Indiana residents who have decided to get divorced will need to divide their assets, including retirement accounts. This can create anxiety, particularly as people worry about their financial stability after retirement. While each case is different, unless there is a prenup in place, the court will usually set how the retirement accounts of divorcing couples will be divided as retirement account savings are considered marital property.

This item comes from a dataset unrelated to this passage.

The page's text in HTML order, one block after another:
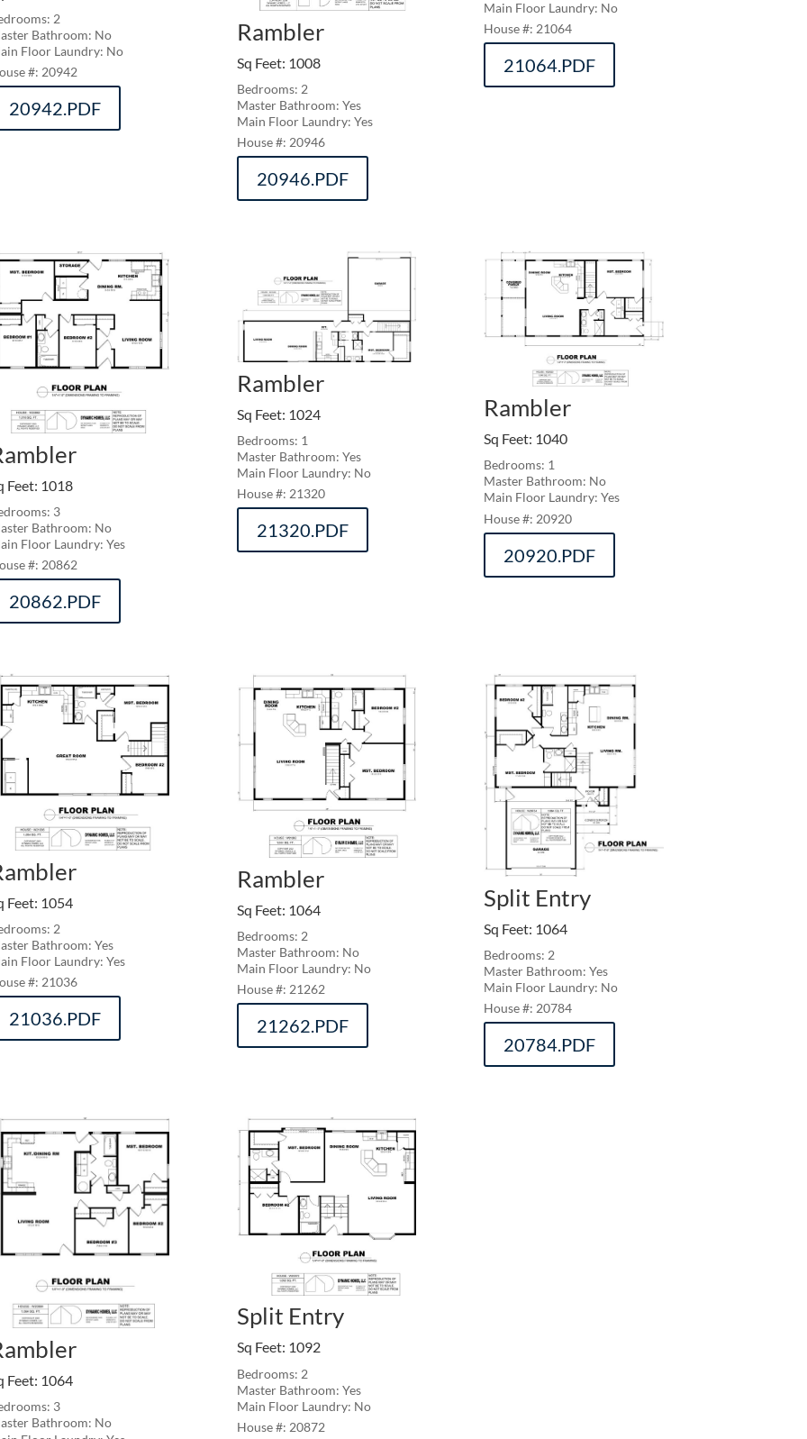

Courts do not always Divide retirement accounts equally. Instead, it may be determined by how much each person earned. Another factor will be how much money one put into their spouse’s IRA. This particular amount will be deducted from the amount that they’ll need to share with their ex-spouse from the retirement accounts. As divorce proceedings are beginning, a QDRO, or Qualified Domestic Relations Order should be obtained from the court. This order is taken to the spouse’s employer to allow their retirement administrator to transfer the funds set by the court to their own retirement account without any penalties. It is a good idea to do this as early as possible because a person can cash out their retirement account before the divorce process happens and leave their ex-spouse without anything.
Couples can also negotiate cash settlements for the entire sum of the retirement savings. However, cashing out retirement accounts is generally not a good idea since it will lead to heavy penalties.
Divorce can be a delicate process for a couple. That’s why a soon-to-be ex could benefit from the guidance and support a family law attorney. Legal counsel could offer advice about planning for the future and representation during negotiations and court appearances.